Due to the high performance of Type 5 SVM model in the training data, we chose this model to perform final validation on the held-out set of 300 clinical notes with 15 supplements. According to the results shown in Table 6, we can see that the SVM classifier trained on a set of 10 supplements can accurately identify the use status in the testing set containing completely different 15 supplements. This is especially true for the Started (S) category, with the F-measure reaching 0.914. It also performed moderately well on the Unclassified (U) category, with the F- measure of 0.715.

Discussion

A fair amount of information about supplement use is stored in clinical notes. Identifying the use status, especially the active status (e.g., started, continuing) or use history (e.g., discontinued), is critical for clinical research and data analysis, such as detecting the adverse interactions between prescribed medications and dietary supplements or determining the efficacy of certain supplements. Extracting such information would be the first step to support clinical research for supplements.

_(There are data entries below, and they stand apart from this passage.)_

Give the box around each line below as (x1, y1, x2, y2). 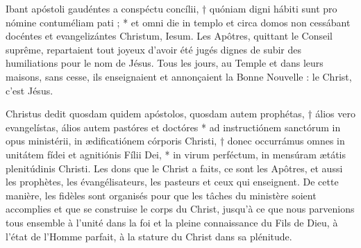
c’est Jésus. (6, 83, 53, 97)
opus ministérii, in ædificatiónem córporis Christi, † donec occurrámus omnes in (6, 133, 345, 148)
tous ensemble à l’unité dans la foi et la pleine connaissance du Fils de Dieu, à (6, 215, 338, 229)
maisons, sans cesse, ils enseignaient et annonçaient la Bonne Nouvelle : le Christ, (6, 69, 352, 83)
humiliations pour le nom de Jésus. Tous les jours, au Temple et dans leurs (6, 56, 324, 70)
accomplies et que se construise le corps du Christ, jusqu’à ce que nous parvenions (6, 201, 355, 216)
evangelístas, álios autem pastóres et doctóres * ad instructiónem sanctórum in (6, 119, 341, 134)
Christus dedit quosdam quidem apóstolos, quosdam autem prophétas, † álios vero (6, 106, 355, 121)
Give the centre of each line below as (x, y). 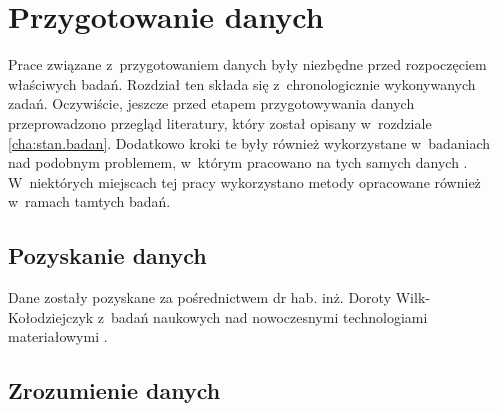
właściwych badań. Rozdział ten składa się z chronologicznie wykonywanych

In this study, SVM outperformed other algorithms. Various feature sets were evaluated by 5 popular algorithms. Lexical normalization technique is widely used for information retrieval and information extraction. It seems useful to improve the performance after comparing the Type 1 to baseline model, which did not use the normalization technique. Introducing bigrams to the feature set significantly improved the performance. Compared to the unigram, bigrams provide some contextual information to the model. Distance is another parameter we considered to optimize the model. Distance or window size can control the size of the context of supplements mention. Results show that only certain distances (4 tokens in this case) can reach the best performance. Incorporating the indication words within certain distance of supplement mention can somewhat improve the performance of the classifiers. We have not tested on a larger window size, as many statements are too short for this to be a useful approach. The most optimal model in our study has combined a variety of features: modified unigrams, bigrams, indication words within certain distance (4 tokens on both sides of the supplement mention). Besides, the performance of the Type 6 model confirmed our observation that verbs play a significant role in the classification task. However, Stanford parser was originally designed for clinical free texts, and we found that it cannot accurately identify POS tags for statements without complete syntactic structures. This limitation also made the performance of Type 6 model insufficient for this task. Exploring other parsers may improve the performance. For example, Trigrams’n’Tags (TnT), a hidden Markov model, has shown a promising performance on a set of synthetic clinical notes11.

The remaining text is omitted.